A detail on the shopping cart lets you spend a lot of money unnecessarily

GettyImages 457904027 smallerJoe Raedle / Getty Images
GettyImages 457904027 smaller
Joe Raedle / Getty Images

Be honest: Who of you always strictly adheres to your shopping list? Or to put it another way: Who is still making a list? Probably each of us has put something into the shopping cart that he or she did not want to buy at all. If you believe the statistics, this is even the rule: “Two thirds of buying decisions are made spontaneously in the supermarket,” the portal writes “Better Households. News”.

Grocery stores, garden centers, toy shops and Co. try to let us shop a lot as long as possible. The shops are set up accordingly: the expensive products are on an equal footing, for the cheap goods you have to crouch. Music comes from the speakers that we should feel comfortable with. Many tricks are known. But these details should surprise you:

The shopping cart has a huge impact on our buying decisions. Accordingly, marketing experts, behavioral psychologists and brain researchers have taken a lot of time to design. The result is a construction that tricks the customer: Or have you ever noticed that the grid floors are arranged at an angle?

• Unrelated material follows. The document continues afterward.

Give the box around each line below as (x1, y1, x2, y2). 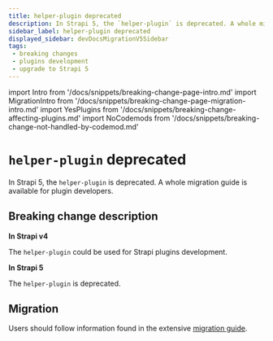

Due to the slanted bottom of the shopping trolley, some objects (e.g. canned goods, bottles or yoghurt cups) roll backwards slightly, i.e. towards the customer and thus out of the customer’s field of vision. “From a psychological perspective, this creates buying pressure. Because when you push it through the aisles, the car always looks empty, ”writes the“ Süddeutsche Zeitung ”.

And even items that don’t normally roll look a bit smaller in the back of the shopping cart. “This tempts you to buy larger packages or products that you actually didn’t want to buy,” writes “” about the sloping floors.

The size of the shopping trolley is also decisive: the huge versions often seem halfway empty even with large purchases. As the “interaction blog” writes, the shopping trolleys “have grown larger compared to the past”.

Similar observations can also be found in other blogs and forums. A user at “” writes that the shopping carts have not only become larger, but also deeper. Here, too, the customer cannot really see what is in the car. “It’s not even half full,” flashes through your head at that moment. The bad awakening comes at the checkout at the latest.

Business insider tip: Replaces the shopping cart with a shopping basket for small purchases. This allows you to estimate much more how expensive the purchase will ultimately be.

This article was published by in February 2019. It has now been checked and updated again.